[[ Records supplied open ]]
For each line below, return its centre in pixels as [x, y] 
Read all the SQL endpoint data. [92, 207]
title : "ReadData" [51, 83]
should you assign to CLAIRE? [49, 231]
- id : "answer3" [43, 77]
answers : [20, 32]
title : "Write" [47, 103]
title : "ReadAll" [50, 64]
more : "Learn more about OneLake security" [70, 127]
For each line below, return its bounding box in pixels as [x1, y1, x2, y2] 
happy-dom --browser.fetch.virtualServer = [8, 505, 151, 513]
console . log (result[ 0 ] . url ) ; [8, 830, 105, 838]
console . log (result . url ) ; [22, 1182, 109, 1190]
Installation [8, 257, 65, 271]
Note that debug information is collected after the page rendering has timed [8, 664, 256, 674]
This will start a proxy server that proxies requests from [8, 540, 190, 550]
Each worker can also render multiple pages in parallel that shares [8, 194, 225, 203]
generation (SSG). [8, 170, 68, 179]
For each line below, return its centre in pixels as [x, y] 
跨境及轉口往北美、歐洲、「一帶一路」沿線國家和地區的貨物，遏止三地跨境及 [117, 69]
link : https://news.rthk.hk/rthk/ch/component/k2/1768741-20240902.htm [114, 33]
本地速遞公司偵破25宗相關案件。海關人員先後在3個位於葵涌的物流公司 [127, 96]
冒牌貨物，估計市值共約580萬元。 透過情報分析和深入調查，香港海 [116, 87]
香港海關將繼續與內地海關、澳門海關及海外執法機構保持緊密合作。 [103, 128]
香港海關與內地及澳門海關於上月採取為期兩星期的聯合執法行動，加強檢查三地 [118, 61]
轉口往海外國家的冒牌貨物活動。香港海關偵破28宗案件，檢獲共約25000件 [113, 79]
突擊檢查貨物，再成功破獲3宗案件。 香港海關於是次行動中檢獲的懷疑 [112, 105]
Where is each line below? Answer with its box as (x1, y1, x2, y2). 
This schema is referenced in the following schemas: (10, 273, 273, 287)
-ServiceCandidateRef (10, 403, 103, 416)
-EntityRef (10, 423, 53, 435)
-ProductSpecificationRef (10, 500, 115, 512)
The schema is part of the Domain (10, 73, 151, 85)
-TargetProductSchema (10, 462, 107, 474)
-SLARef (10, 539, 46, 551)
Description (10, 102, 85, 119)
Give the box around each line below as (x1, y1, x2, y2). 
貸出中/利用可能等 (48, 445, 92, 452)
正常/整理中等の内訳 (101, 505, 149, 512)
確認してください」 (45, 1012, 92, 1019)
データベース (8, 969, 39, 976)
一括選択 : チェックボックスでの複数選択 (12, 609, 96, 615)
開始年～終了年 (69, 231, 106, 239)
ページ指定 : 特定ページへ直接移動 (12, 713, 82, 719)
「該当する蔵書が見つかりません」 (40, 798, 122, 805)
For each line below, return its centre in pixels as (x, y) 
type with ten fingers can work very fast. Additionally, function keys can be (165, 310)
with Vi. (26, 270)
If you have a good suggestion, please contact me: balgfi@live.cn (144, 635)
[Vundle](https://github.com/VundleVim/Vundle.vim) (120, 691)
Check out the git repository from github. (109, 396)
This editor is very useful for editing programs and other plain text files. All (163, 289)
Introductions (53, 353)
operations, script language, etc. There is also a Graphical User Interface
[[ Records supplied closed ]]
■ **About this exercise**: Write out the whole listing verbatim.

■ **Task solution**:
For each line below, return its centre in pixels as [x, y] 
Read all the SQL endpoint data. [92, 207]
title : "ReadData" [51, 83]
should you assign to CLAIRE? [49, 231]
- id : "answer3" [43, 77]
answers : [20, 32]
title : "Write" [47, 103]
title : "ReadAll" [50, 64]
more : "Learn more about OneLake security" [70, 127]
For each line below, return its bounding box in pixels as [x1, y1, x2, y2] 
happy-dom --browser.fetch.virtualServer = [8, 505, 151, 513]
console . log (result[ 0 ] . url ) ; [8, 830, 105, 838]
console . log (result . url ) ; [22, 1182, 109, 1190]
Installation [8, 257, 65, 271]
Note that debug information is collected after the page rendering has timed [8, 664, 256, 674]
This will start a proxy server that proxies requests from [8, 540, 190, 550]
Each worker can also render multiple pages in parallel that shares [8, 194, 225, 203]
generation (SSG). [8, 170, 68, 179]
For each line below, return its centre in pixels as [x, y] 
跨境及轉口往北美、歐洲、「一帶一路」沿線國家和地區的貨物，遏止三地跨境及 [117, 69]
link : https://news.rthk.hk/rthk/ch/component/k2/1768741-20240902.htm [114, 33]
本地速遞公司偵破25宗相關案件。海關人員先後在3個位於葵涌的物流公司 [127, 96]
冒牌貨物，估計市值共約580萬元。 透過情報分析和深入調查，香港海 [116, 87]
香港海關將繼續與內地海關、澳門海關及海外執法機構保持緊密合作。 [103, 128]
香港海關與內地及澳門海關於上月採取為期兩星期的聯合執法行動，加強檢查三地 [118, 61]
轉口往海外國家的冒牌貨物活動。香港海關偵破28宗案件，檢獲共約25000件 [113, 79]
突擊檢查貨物，再成功破獲3宗案件。 香港海關於是次行動中檢獲的懷疑 [112, 105]
Where is each line below? Answer with its box as (x1, y1, x2, y2). 
This schema is referenced in the following schemas: (10, 273, 273, 287)
-ServiceCandidateRef (10, 403, 103, 416)
-EntityRef (10, 423, 53, 435)
-ProductSpecificationRef (10, 500, 115, 512)
The schema is part of the Domain (10, 73, 151, 85)
-TargetProductSchema (10, 462, 107, 474)
-SLARef (10, 539, 46, 551)
Description (10, 102, 85, 119)
Give the box around each line below as (x1, y1, x2, y2). 
貸出中/利用可能等 (48, 445, 92, 452)
正常/整理中等の内訳 (101, 505, 149, 512)
確認してください」 (45, 1012, 92, 1019)
データベース (8, 969, 39, 976)
一括選択 : チェックボックスでの複数選択 (12, 609, 96, 615)
開始年～終了年 (69, 231, 106, 239)
ページ指定 : 特定ページへ直接移動 (12, 713, 82, 719)
「該当する蔵書が見つかりません」 (40, 798, 122, 805)
For each line below, return its centre in pixels as (x, y) 
type with ten fingers can work very fast. Additionally, function keys can be (165, 310)
with Vi. (26, 270)
If you have a good suggestion, please contact me: balgfi@live.cn (144, 635)
[Vundle](https://github.com/VundleVim/Vundle.vim) (120, 691)
Check out the git repository from github. (109, 396)
This editor is very useful for editing programs and other plain text files. All (163, 289)
Introductions (53, 353)
operations, script language, etc. There is also a Graphical User Interface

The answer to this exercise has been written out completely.